Recorded information >>

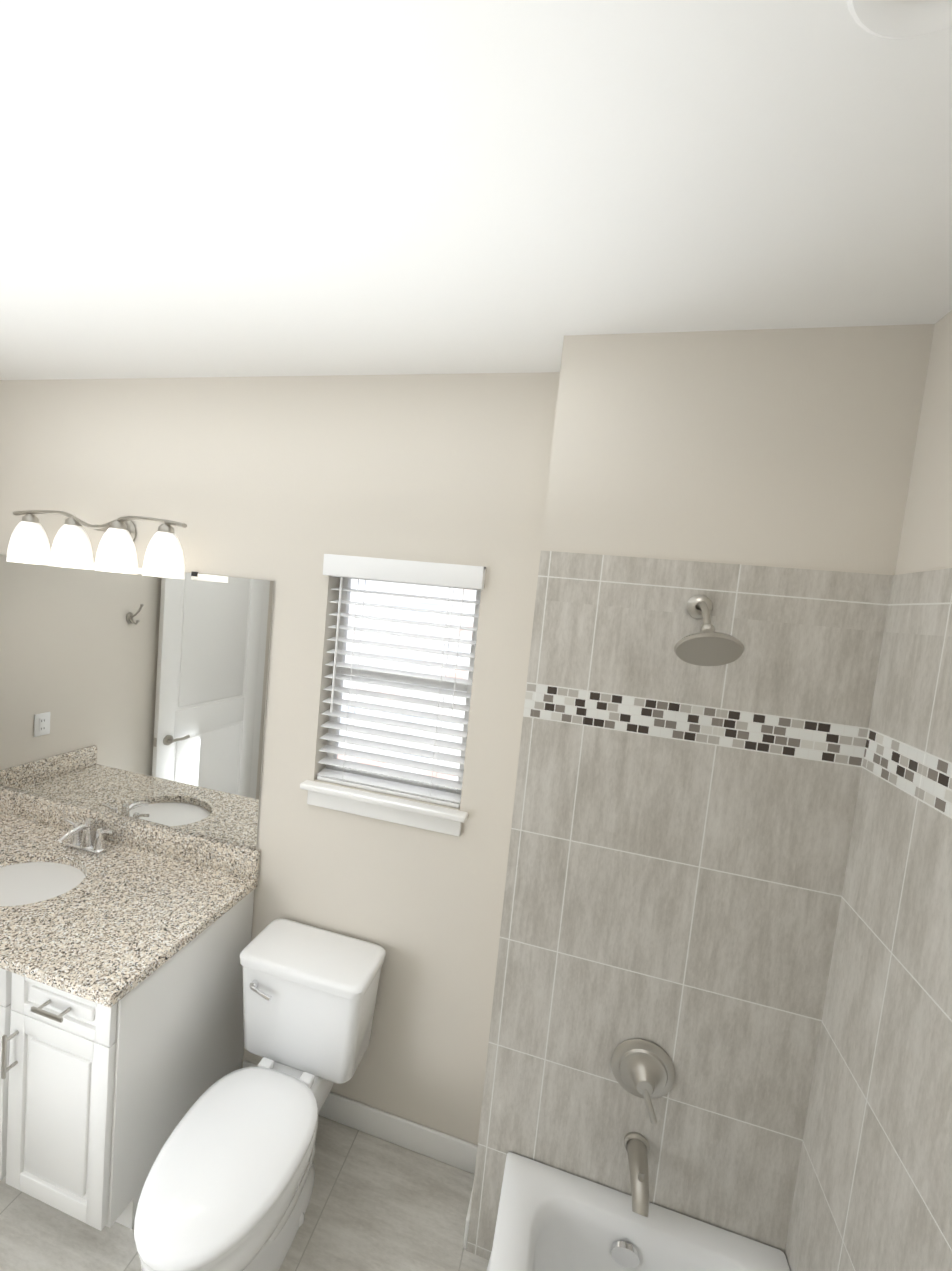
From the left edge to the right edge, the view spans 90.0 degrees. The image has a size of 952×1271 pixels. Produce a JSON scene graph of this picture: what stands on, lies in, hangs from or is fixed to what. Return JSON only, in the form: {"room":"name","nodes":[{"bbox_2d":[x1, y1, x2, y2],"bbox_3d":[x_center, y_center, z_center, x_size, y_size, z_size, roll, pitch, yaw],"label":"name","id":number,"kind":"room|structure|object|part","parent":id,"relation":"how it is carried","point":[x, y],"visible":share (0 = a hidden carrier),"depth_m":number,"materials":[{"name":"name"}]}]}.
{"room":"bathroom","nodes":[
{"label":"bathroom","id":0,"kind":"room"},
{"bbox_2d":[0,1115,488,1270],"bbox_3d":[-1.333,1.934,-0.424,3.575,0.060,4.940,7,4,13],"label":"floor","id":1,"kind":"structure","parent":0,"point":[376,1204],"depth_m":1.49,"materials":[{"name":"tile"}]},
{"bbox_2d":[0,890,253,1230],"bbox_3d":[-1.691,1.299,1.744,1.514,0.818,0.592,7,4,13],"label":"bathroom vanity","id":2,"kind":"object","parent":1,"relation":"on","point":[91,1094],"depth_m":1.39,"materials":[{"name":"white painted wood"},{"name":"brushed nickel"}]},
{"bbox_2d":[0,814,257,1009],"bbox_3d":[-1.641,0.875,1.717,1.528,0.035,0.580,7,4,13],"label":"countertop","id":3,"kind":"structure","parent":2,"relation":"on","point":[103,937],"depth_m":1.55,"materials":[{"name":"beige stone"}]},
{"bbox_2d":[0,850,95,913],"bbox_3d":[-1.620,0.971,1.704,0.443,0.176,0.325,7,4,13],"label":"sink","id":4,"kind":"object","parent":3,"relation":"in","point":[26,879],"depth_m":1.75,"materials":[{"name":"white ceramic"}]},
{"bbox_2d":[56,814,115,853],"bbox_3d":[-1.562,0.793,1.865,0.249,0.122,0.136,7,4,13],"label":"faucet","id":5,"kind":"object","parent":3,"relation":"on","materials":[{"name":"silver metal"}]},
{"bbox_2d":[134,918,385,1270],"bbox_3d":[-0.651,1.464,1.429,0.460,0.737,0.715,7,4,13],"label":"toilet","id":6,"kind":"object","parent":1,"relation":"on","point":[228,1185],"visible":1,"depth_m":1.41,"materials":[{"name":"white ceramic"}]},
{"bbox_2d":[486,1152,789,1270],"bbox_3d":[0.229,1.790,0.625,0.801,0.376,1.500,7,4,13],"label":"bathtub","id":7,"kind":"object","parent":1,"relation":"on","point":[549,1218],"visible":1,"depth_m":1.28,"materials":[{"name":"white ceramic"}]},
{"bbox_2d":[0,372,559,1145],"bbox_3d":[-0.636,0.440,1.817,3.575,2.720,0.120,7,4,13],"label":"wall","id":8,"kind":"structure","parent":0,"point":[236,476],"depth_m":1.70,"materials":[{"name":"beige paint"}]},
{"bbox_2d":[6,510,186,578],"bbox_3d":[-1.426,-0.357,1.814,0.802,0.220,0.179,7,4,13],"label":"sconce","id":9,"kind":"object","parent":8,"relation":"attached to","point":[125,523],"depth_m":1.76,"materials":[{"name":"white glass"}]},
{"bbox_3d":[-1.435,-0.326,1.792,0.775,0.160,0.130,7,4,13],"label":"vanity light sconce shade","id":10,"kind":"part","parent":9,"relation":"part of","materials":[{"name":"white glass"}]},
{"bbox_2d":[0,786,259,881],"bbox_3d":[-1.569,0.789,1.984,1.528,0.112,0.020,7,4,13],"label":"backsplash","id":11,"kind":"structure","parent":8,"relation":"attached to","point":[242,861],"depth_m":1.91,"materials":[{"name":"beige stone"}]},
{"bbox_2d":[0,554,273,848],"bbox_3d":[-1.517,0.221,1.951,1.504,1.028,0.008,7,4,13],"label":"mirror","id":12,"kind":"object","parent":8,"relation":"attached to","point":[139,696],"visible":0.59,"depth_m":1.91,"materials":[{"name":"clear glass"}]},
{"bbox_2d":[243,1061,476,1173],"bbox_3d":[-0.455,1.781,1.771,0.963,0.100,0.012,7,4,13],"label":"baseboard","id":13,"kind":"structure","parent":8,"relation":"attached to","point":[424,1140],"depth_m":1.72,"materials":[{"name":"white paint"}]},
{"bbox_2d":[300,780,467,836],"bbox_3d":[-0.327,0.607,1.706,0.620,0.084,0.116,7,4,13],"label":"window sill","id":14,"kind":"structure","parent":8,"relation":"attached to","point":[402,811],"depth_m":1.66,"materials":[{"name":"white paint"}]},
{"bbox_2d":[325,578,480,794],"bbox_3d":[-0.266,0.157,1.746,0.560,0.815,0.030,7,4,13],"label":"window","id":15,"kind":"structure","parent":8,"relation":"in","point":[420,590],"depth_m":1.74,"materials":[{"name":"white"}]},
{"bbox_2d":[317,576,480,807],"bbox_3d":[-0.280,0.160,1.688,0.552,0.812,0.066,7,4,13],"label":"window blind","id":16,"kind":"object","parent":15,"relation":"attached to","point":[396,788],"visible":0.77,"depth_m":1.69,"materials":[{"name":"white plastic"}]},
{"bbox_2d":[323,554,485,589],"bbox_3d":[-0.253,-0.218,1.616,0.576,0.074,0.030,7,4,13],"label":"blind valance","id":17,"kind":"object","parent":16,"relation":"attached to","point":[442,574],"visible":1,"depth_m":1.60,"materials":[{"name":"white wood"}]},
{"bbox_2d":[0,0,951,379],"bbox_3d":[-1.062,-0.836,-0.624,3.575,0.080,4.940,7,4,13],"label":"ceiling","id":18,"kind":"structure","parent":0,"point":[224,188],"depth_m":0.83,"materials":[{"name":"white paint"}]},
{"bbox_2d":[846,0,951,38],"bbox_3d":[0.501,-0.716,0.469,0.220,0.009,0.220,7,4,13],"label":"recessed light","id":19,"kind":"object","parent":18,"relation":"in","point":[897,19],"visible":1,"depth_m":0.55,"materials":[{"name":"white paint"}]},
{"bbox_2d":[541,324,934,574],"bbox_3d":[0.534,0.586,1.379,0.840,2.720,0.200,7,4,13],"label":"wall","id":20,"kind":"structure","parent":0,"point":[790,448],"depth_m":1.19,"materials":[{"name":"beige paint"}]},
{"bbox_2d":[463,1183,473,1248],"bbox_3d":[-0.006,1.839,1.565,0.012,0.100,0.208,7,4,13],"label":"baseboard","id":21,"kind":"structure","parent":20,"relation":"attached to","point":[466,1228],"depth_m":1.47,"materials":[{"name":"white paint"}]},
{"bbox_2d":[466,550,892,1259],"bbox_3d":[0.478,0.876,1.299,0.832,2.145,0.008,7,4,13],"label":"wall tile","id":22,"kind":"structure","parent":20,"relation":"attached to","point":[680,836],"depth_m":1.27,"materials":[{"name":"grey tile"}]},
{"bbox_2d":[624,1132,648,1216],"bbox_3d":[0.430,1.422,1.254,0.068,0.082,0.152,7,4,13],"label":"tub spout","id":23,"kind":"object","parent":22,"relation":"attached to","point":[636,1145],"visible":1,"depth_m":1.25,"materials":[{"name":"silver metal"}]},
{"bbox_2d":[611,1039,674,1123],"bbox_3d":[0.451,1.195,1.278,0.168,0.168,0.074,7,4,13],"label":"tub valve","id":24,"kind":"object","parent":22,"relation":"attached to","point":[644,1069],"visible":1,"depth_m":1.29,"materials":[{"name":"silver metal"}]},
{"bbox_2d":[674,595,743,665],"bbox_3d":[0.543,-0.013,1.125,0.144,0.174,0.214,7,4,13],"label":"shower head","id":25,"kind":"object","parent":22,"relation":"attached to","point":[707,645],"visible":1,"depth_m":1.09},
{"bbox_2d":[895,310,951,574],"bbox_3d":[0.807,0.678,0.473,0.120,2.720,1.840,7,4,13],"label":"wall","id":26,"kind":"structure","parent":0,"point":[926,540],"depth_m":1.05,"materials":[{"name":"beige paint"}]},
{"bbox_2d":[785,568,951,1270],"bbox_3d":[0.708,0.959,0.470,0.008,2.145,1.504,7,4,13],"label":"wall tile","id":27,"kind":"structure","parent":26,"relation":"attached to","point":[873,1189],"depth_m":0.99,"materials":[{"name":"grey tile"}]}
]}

To do >> From the records above, copy each line in which the string "window" occurs.

Your solution >>
{"bbox_2d":[300,780,467,836],"bbox_3d":[-0.327,0.607,1.706,0.620,0.084,0.116,7,4,13],"label":"window sill","id":14,"kind":"structure","parent":8,"relation":"attached to","point":[402,811],"depth_m":1.66,"materials":[{"name":"white paint"}]},
{"bbox_2d":[325,578,480,794],"bbox_3d":[-0.266,0.157,1.746,0.560,0.815,0.030,7,4,13],"label":"window","id":15,"kind":"structure","parent":8,"relation":"in","point":[420,590],"depth_m":1.74,"materials":[{"name":"white"}]},
{"bbox_2d":[317,576,480,807],"bbox_3d":[-0.280,0.160,1.688,0.552,0.812,0.066,7,4,13],"label":"window blind","id":16,"kind":"object","parent":15,"relation":"attached to","point":[396,788],"visible":0.77,"depth_m":1.69,"materials":[{"name":"white plastic"}]},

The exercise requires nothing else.